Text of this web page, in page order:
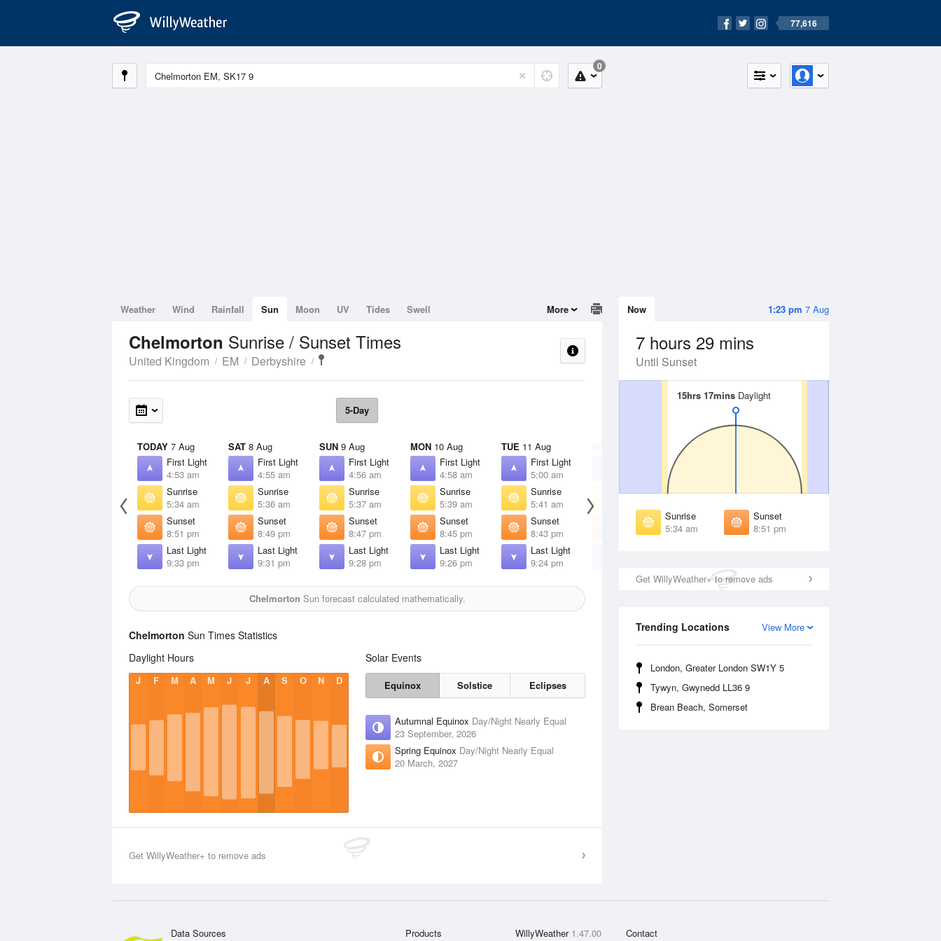
77,616
0
1:23 pm 7 Aug
Now
7 hours 29 mins
Until Sunset
15hrs 17mins Daylight
15hrs 17mins Daylight
Sunrise
5:34 am
Sunset
8:51 pm
Get WillyWeather+ to remove ads
View More
Trending Locations
London, Greater London SW1Y 5
Tywyn, Gwynedd LL36 9
Brean Beach, Somerset
Weather Wind Rainfall Sun Moon UV Tides Swell More
Chelmorton Sunrise / Sunset Times
United Kingdom EM Derbyshire
5-Day
TODAY 7 Aug
First Light
4:53 am
Sunrise
5:34 am
Sunset
8:51 pm
Last Light
9:33 pm
SAT 8 Aug
First Light
4:55 am
Sunrise
5:36 am
Sunset
8:49 pm
Last Light
9:31 pm
SUN 9 Aug
First Light
4:56 am
Sunrise
5:37 am
Sunset
8:47 pm
Last Light
9:28 pm
MON 10 Aug
First Light
4:58 am
Sunrise
5:39 am
Sunset
8:45 pm
Last Light
9:26 pm
TUE 11 Aug
First Light
5:00 am
Sunrise
5:41 am
Sunset
8:43 pm
Last Light
9:24 pm
Sunrise
Sunset
8:41 pm
THU
Sunrise
Sunset
8:39 pm
Chelmorton Sun forecast calculated mathematically.
Chelmorton Sun Times Statistics
Daylight Hours
J F M A M J J A S O N D
Solar Events
Equinox Solstice Eclipses
Autumnal Equinox Day/Night Nearly Equal
23 September, 2026
Spring Equinox Day/Night Nearly Equal
20 March, 2027
Get WillyWeather+ to remove ads
Data Sources Products WillyWeather 1.47.00 Contact
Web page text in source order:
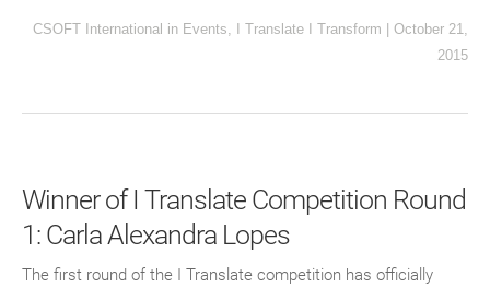
CSOFT International in Events, I Translate I Transform
October 21,
2015
Winner of I Translate Competition Round
1: Carla Alexandra Lopes
The first round of the I Translate competition has officially
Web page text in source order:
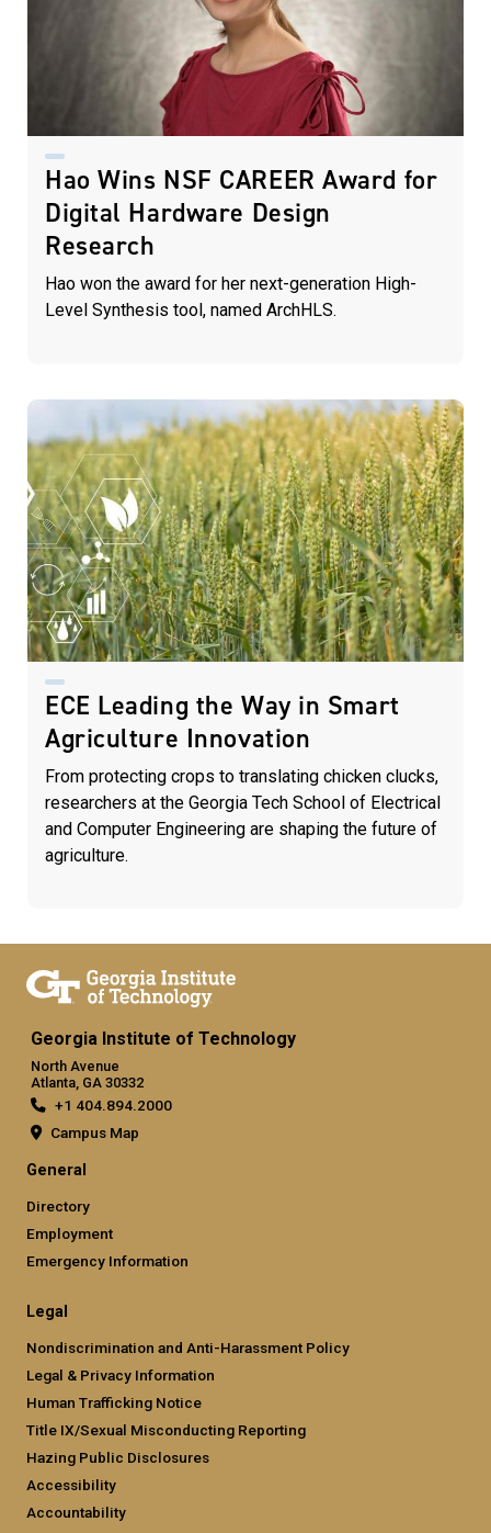
Hao Wins NSF CAREER Award for
Digital Hardware Design
Research
Hao won the award for her next-generation High-
Level Synthesis tool, named ArchHLS.
ECE Leading the Way in Smart
Agriculture Innovation
From protecting crops to translating chicken clucks,
researchers at the Georgia Tech School of Electrical
and Computer Engineering are shaping the future of
agriculture.
Georgia Institute of Technology
North Avenue
Atlanta, GA 30332
+1 404.894.2000
Campus Map
General
Directory
Employment
Emergency Information
Legal
Nondiscrimination and Anti-Harassment Policy
Legal & Privacy Information
Human Trafficking Notice
Title IX/Sexual Misconducting Reporting
Hazing Public Disclosures
Accessibility
Accountability
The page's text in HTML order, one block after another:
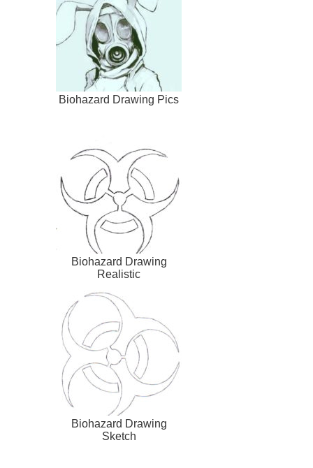
Biohazard Drawing Pics
Biohazard Drawing
Realistic
Biohazard Drawing
Sketch
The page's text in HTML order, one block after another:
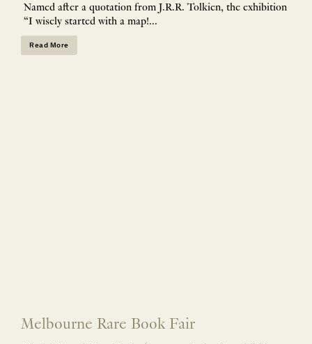
Named after a quotation from J.R.R. Tolkien, the exhibition
“I wisely started with a map!...
Read More
Melbourne Rare Book Fair
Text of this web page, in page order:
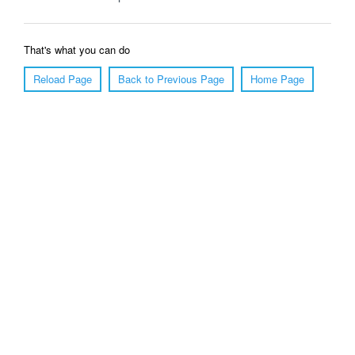
That's what you can do
Reload Page
Back to Previous Page Home Page
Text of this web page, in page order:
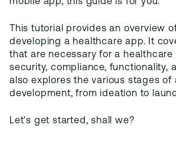
This tutorial provides an overview
developing a healthcare app. It
that are necessary for a healthcare
security, compliance, functionality,
also explores the various stages of
development, from ideation to
Let’s get started, shall we?
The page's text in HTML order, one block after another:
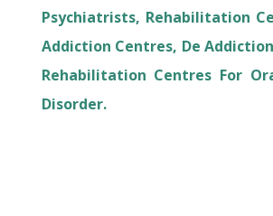
Psychiatrists, Rehabilitation
Addiction Centres, De
Rehabilitation Centres For
Disorder.
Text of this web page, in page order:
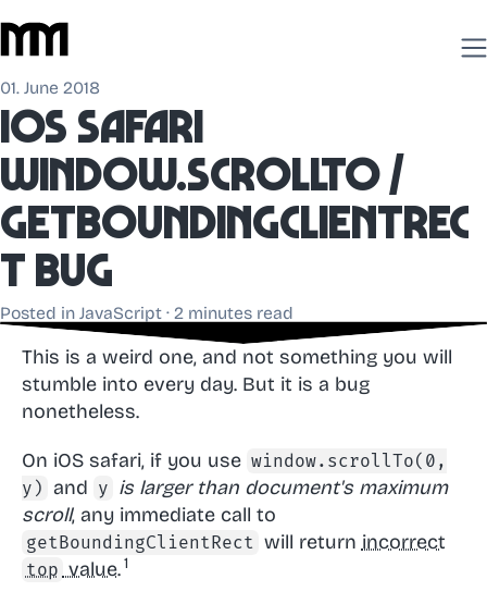
01. June 2018
iOS Safari
window.scrollTo /
getBoundingClientRec
t bug
Posted in JavaScript · 2 minutes read
This is a weird one, and not something you will
stumble into every day. But it is a bug
nonetheless.
On iOS safari, if you use window.scrollTo(0,
y) and y is larger than document's maximum
scroll, any immediate call to
getBoundingClientRect will return incorrect
top value.
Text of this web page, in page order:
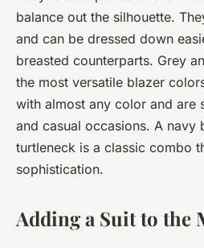
balance out the silhouette.
and can be dressed down
breasted counterparts. Grey
the most versatile blazer
with almost any color and are
and casual occasions. A navy
turtleneck is a classic combo
sophistication.
Adding a Suit to the
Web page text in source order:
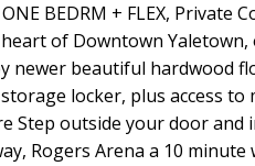
ONE BEDRM + FLEX,
of Downtown
beautiful hardwood
locker, plus access
Step outside your door
Rogers Arena a 10 minute
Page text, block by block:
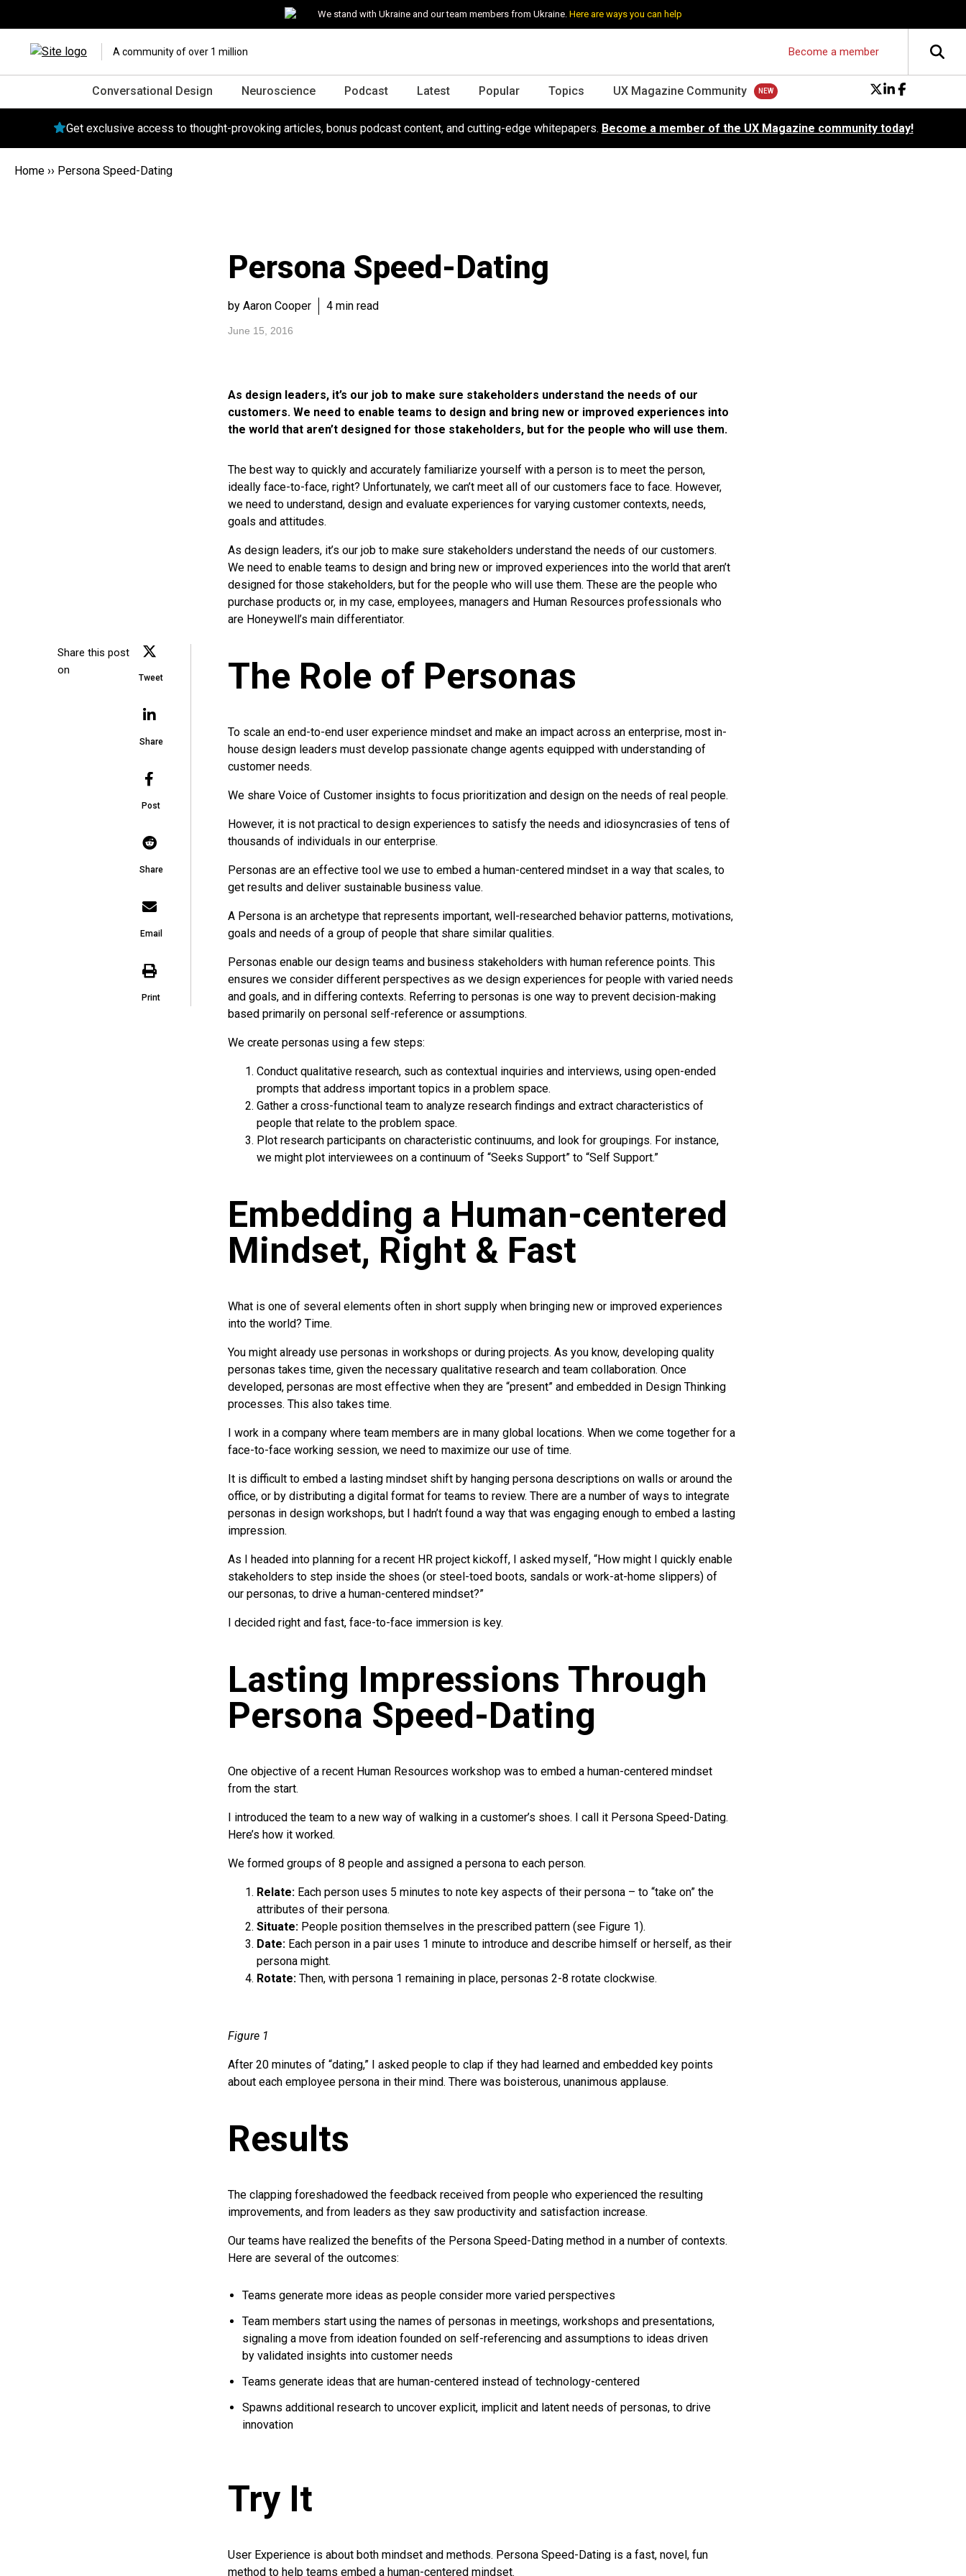
We stand with Ukraine and our team members from Ukraine. Here are ways you can help
A community of over 1 million Become a member
Conversational Design Neuroscience Podcast Latest Popular Topics UX Magazine Community
Get exclusive access to thought-provoking articles, bonus podcast content, and cutting-edge whitepapers. Become a member of the UX Magazine community today!
Home ›› Persona Speed-Dating
Persona Speed-Dating
by Aaron Cooper 4 min read
June 15, 2016
Share this post
on
Tweet
Share
Post
Share
Email
Print
As design leaders, it’s our job to make sure stakeholders understand the needs of our
customers. We need to enable teams to design and bring new or improved experiences into
the world that aren’t designed for those stakeholders, but for the people who will use them.
The best way to quickly and accurately familiarize yourself with a person is to meet the person,
ideally face-to-face, right? Unfortunately, we can’t meet all of our customers face to face. However,
we need to understand, design and evaluate experiences for varying customer contexts, needs,
goals and attitudes.
As design leaders, it’s our job to make sure stakeholders understand the needs of our customers.
We need to enable teams to design and bring new or improved experiences into the world that aren’t
designed for those stakeholders, but for the people who will use them. These are the people who
purchase products or, in my case, employees, managers and Human Resources professionals who
are Honeywell’s main differentiator.
The Role of Personas
To scale an end-to-end user experience mindset and make an impact across an enterprise, most in-
house design leaders must develop passionate change agents equipped with understanding of
customer needs.
We share Voice of Customer insights to focus prioritization and design on the needs of real people.
However, it is not practical to design experiences to satisfy the needs and idiosyncrasies of tens of
thousands of individuals in our enterprise.
Personas are an effective tool we use to embed a human-centered mindset in a way that scales, to
get results and deliver sustainable business value.
A Persona is an archetype that represents important, well-researched behavior patterns, motivations,
goals and needs of a group of people that share similar qualities.
Personas enable our design teams and business stakeholders with human reference points. This
ensures we consider different perspectives as we design experiences for people with varied needs
and goals, and in differing contexts. Referring to personas is one way to prevent decision-making
based primarily on personal self-reference or assumptions.
We create personas using a few steps:
Conduct qualitative research, such as contextual inquiries and interviews, using open-ended
prompts that address important topics in a problem space.
Gather a cross-functional team to analyze research findings and extract characteristics of
people that relate to the problem space.
Plot research participants on characteristic continuums, and look for groupings. For instance,
we might plot interviewees on a continuum of “Seeks Support” to “Self Support.”
Embedding a Human-centered
Mindset, Right & Fast
What is one of several elements often in short supply when bringing new or improved experiences
into the world? Time.
You might already use personas in workshops or during projects. As you know, developing quality
personas takes time, given the necessary qualitative research and team collaboration. Once
developed, personas are most effective when they are “present” and embedded in Design Thinking
processes. This also takes time.
I work in a company where team members are in many global locations. When we come together for a
face-to-face working session, we need to maximize our use of time.
It is difficult to embed a lasting mindset shift by hanging persona descriptions on walls or around the
office, or by distributing a digital format for teams to review. There are a number of ways to integrate
personas in design workshops, but I hadn’t found a way that was engaging enough to embed a lasting
impression.
As I headed into planning for a recent HR project kickoff, I asked myself, “How might I quickly enable
stakeholders to step inside the shoes (or steel-toed boots, sandals or work-at-home slippers) of
our personas, to drive a human-centered mindset?”
I decided right and fast, face-to-face immersion is key.
Lasting Impressions Through
Persona Speed-Dating
One objective of a recent Human Resources workshop was to embed a human-centered mindset
from the start.
I introduced the team to a new way of walking in a customer’s shoes. I call it Persona Speed-Dating.
Here’s how it worked.
We formed groups of 8 people and assigned a persona to each person.
Relate: Each person uses 5 minutes to note key aspects of their persona – to “take on” the
attributes of their persona.
Situate: People position themselves in the prescribed pattern (see Figure 1).
Date: Each person in a pair uses 1 minute to introduce and describe himself or herself, as their
persona might.
Rotate: Then, with persona 1 remaining in place, personas 2-8 rotate clockwise.
Figure 1
After 20 minutes of “dating,” I asked people to clap if they had learned and embedded key points
about each employee persona in their mind. There was boisterous, unanimous applause.
Results
The clapping foreshadowed the feedback received from people who experienced the resulting
improvements, and from leaders as they saw productivity and satisfaction increase.
Our teams have realized the benefits of the Persona Speed-Dating method in a number of contexts.
Here are several of the outcomes:
Teams generate more ideas as people consider more varied perspectives
Team members start using the names of personas in meetings, workshops and presentations,
signaling a move from ideation founded on self-referencing and assumptions to ideas driven
by validated insights into customer needs
Teams generate ideas that are human-centered instead of technology-centered
Spawns additional research to uncover explicit, implicit and latent needs of personas, to drive
innovation
Try It
User Experience is about both mindset and methods. Persona Speed-Dating is a fast, novel, fun
method to help teams embed a human-centered mindset.
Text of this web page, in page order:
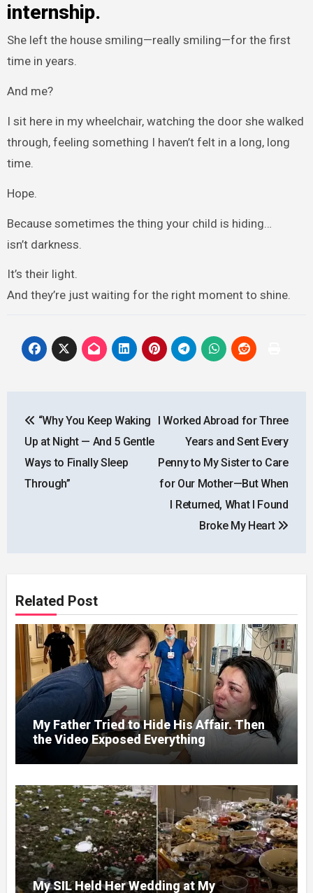
internship.
She left the house smiling—really smiling—for the first
time in years.
And me?
I sit here in my wheelchair, watching the door she walked
through, feeling something I haven’t felt in a long, long
time.
Hope.
Because sometimes the thing your child is hiding…
isn’t darkness.
It’s their light.
And they’re just waiting for the right moment to shine.
navigation
“Why You Keep Waking
Up at Night — And 5 Gentle
Ways to Finally Sleep
Through”
I Worked Abroad for Three
Years and Sent Every
Penny to My Sister to Care
for Our Mother—But When
I Returned, What I Found
Broke My Heart
Related Post
My Father Tried to Hide His Affair. Then
the Video Exposed Everything
My SIL Held Her Wedding at My
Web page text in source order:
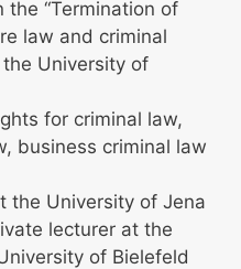
“Termination of
law and criminal
University of
for criminal law,
business criminal law
the University of Jena
lecturer at the
of Bielefeld

——

=== YOUR ASSIGNMENT ===
Show each line of the material that includes the word "world".

=== RESPONSE TO THE EXERCISE ===
the world that aren’t designed for those stakeholders, but for the people who will use them.
We need to enable teams to design and bring new or improved experiences into the world that aren’t
into the world? Time.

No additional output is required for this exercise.